§ Records for this exercise

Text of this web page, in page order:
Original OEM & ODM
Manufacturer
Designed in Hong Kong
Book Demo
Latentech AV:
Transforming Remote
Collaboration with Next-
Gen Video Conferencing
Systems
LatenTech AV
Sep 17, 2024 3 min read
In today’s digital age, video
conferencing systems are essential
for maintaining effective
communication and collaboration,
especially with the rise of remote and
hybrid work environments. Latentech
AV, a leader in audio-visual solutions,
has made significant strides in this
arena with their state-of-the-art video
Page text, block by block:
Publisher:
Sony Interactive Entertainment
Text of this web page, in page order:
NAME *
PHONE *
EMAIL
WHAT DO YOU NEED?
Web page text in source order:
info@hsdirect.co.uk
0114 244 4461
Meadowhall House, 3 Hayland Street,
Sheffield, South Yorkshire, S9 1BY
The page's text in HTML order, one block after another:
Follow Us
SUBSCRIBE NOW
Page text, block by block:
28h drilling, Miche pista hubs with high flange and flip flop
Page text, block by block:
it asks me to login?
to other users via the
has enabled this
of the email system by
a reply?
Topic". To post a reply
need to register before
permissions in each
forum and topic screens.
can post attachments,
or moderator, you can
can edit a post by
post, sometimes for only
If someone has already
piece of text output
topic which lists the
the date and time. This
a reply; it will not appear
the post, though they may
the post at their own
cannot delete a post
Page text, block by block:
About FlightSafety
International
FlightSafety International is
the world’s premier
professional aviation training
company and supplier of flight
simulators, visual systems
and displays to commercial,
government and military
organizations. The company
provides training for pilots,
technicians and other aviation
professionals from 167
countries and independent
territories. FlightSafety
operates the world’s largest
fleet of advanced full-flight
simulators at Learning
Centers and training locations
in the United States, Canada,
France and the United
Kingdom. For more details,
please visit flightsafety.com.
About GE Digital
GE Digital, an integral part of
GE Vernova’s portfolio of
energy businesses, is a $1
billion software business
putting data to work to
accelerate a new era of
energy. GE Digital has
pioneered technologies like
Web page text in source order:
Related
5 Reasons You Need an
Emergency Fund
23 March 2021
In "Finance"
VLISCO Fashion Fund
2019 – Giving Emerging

§ What needs to be done
Print every record above exactly as it was given.

§ Written answer
Text of this web page, in page order:
Original OEM & ODM
Manufacturer
Designed in Hong Kong
Book Demo
Latentech AV:
Transforming Remote
Collaboration with Next-
Gen Video Conferencing
Systems
LatenTech AV
Sep 17, 2024 3 min read
In today’s digital age, video
conferencing systems are essential
for maintaining effective
communication and collaboration,
especially with the rise of remote and
hybrid work environments. Latentech
AV, a leader in audio-visual solutions,
has made significant strides in this
arena with their state-of-the-art video
Page text, block by block:
Publisher:
Sony Interactive Entertainment
Text of this web page, in page order:
NAME *
PHONE *
EMAIL
WHAT DO YOU NEED?
Web page text in source order:
info@hsdirect.co.uk
0114 244 4461
Meadowhall House, 3 Hayland Street,
Sheffield, South Yorkshire, S9 1BY
The page's text in HTML order, one block after another:
Follow Us
SUBSCRIBE NOW
Page text, block by block:
28h drilling, Miche pista hubs with high flange and flip flop
Page text, block by block:
it asks me to login?
to other users via the
has enabled this
of the email system by
a reply?
Topic". To post a reply
need to register before
permissions in each
forum and topic screens.
can post attachments,
or moderator, you can
can edit a post by
post, sometimes for only
If someone has already
piece of text output
topic which lists the
the date and time. This
a reply; it will not appear
the post, though they may
the post at their own
cannot delete a post
Page text, block by block:
About FlightSafety
International
FlightSafety International is
the world’s premier
professional aviation training
company and supplier of flight
simulators, visual systems
and displays to commercial,
government and military
organizations. The company
provides training for pilots,
technicians and other aviation
professionals from 167
countries and independent
territories. FlightSafety
operates the world’s largest
fleet of advanced full-flight
simulators at Learning
Centers and training locations
in the United States, Canada,
France and the United
Kingdom. For more details,
please visit flightsafety.com.
About GE Digital
GE Digital, an integral part of
GE Vernova’s portfolio of
energy businesses, is a $1
billion software business
putting data to work to
accelerate a new era of
energy. GE Digital has
pioneered technologies like
Web page text in source order:
Related
5 Reasons You Need an
Emergency Fund
23 March 2021
In "Finance"
VLISCO Fashion Fund
2019 – Giving Emerging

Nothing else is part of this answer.